Standout Tracks – Just listen to the whole thing. Use headphones if possible.

Racebannon – Satan’s Kickin’ Yr Dick In (2022 Re-Issue)I wrote about Racebannon, and Satan’s Kickin’ Yr Dick In particularly, on my old blog Stay Heavy, which still gets more views than this blog, even though I haven’t posted anything there since November 2019. I pre-ordered this without hesitation up learning of its impending release. As I already own the album on CD and vinyl, the big draw for me on this release is the second disc, which consists of remastered alternate versions of Parts I-V, plus live versions of Parts I, II, and V, and instrumental practice sessions of Parts I, II, IV, and V. (None of that likely means anything to you, but if you wanna know more about that, why not read my old post about it?)

The remastered alternate versions are dope, and are worth the price of admission on their own, but the live versions are very cool, and the instrumental stuff is cool, although I likely won’t listen to those versions as often. The original album is as great as ever.

Fun Bonus: I was surprised and super-stoked to find an excerpt from my old write-up of the album included in the liner notes to the second disc, nestled in there among quotes from Pitchfork, All Music Guide, Alternative Press, and others. I’m beyond honored to be a part of Official Racebannon Canon.

Standout Tracks: Disc One: “Part I”, “Part II”, “Part III”, “Part IV”, “Part V”; Disc Two: “Part I”, “Part II”, “Part III”, “Part IV”, “Part V”

Charley Crockett Li’l G.L. Presents: Jukebox Charley – I bought four Charley Crockett albums this year, and I got to kind of see him live, albeit from all the way in the back of an oversold venue. My friend Chris recommended him, and like many recommendations I receive, I ignored it for a while, then one day at work I decided to listen to his newest album, The Man From Waco, which also came out this year. It’s also great, but I didn’t want to have two albums from the same artist on the list, and Jukebox Charley is the one I’ve listened to more out of the two. So anyway, I went into Landlocked Music one day with no agenda, and they had a used copy for 6 bucks, so I bought it, along with 2020’s Welcome to Hard Times and another album on this list, and it was a good day.

This is the fourth album Crockett has released under the “Li’l G.L.” line, and like the first three, these are all covers. All of them are fantastic, as Charley Crockett is great at what he does. He’s just about the only person I’d wanna hear sing a Tom T. Hall song other than Tom T. Hall himself (may be rest in peace), although an exception will always be made for Alan Jackson’s cover of “Little Bitty”.

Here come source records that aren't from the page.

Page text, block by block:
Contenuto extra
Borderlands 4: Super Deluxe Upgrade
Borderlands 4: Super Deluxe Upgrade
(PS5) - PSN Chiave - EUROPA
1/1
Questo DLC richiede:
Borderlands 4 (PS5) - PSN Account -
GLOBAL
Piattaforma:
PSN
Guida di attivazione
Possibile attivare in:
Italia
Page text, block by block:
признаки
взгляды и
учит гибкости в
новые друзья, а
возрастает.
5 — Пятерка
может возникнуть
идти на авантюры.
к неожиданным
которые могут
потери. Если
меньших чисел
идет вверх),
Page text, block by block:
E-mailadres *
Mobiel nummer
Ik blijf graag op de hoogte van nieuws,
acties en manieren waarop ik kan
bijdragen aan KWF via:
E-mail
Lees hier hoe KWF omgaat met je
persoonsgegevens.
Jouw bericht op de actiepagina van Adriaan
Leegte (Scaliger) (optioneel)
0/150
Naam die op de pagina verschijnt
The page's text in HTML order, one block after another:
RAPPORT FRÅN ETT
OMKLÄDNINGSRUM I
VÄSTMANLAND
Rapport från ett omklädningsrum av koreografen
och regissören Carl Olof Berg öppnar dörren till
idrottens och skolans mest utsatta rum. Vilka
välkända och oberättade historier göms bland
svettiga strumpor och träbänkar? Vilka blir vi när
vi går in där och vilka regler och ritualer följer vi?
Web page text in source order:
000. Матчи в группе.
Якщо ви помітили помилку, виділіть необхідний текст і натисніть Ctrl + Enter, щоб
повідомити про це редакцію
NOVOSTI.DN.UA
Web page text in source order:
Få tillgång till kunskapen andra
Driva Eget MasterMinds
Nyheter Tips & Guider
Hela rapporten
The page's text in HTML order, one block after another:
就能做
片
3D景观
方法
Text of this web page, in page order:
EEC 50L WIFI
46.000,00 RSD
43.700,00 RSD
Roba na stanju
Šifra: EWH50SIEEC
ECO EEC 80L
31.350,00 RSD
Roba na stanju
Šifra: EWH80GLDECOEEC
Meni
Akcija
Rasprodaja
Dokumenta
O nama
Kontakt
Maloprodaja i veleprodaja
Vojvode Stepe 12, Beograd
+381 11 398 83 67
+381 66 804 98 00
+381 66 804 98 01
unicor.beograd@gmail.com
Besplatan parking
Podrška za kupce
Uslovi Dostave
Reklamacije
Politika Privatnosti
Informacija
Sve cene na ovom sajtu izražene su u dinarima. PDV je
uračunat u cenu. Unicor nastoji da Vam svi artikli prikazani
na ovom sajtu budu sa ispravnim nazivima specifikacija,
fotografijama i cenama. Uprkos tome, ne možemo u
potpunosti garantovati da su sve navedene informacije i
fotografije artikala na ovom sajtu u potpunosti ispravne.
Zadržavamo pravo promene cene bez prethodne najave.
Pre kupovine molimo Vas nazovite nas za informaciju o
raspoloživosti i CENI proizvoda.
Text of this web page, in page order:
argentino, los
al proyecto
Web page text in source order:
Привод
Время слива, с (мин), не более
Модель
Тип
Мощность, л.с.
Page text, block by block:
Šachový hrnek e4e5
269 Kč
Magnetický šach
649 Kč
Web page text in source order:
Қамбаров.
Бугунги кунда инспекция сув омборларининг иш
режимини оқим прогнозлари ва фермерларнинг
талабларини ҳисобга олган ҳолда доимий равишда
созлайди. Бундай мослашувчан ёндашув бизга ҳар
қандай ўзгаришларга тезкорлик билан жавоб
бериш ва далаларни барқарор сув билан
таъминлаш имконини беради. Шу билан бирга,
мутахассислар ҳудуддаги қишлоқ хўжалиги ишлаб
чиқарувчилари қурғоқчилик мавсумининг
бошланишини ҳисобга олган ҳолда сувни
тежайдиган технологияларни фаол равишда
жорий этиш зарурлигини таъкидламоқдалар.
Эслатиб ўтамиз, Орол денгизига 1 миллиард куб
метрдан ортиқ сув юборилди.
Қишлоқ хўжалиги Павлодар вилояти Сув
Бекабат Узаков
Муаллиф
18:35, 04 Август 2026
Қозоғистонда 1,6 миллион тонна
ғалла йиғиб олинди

Standout Tracks: “Where Have All the Honest People Gone”, “I Hope it Rains at My Funeral”, “Make Way for a Better Man”

A Vulture Wake – One. Kingdom. Animal – Not enough people know about this band, and that’s silly. They began as a sort-of “melodic hardcore supergroup” of sorts, if your definition of “supergroup” consists of members of bands that most people haven’t heard of. That is meant as no slight to the members of A Vulture Wake – there is an impressive punk rock pedigree on display with this band, from from the beginning until now. The only consistent member is singer/guitarist Chad Price, perhaps best know for his time as singer for ALL (perhaps best known for not being the Descendents) and/or his time as singer/guitarist of Drag the River (both are among my favorite bands, even when Chad’s not singin, and both very occasionally play live still, but I digress).

I love A Vulture Wake’s first album, 2018’s The Appropriate Level of Outrage, and quite frankly it made a direct impact in my decision to stop eating meat (almost 6 years ago now). I enjoyed 2019’s Fall Prey EP, and the Kingdom EP from June of this year, a bit less, but it’s still great.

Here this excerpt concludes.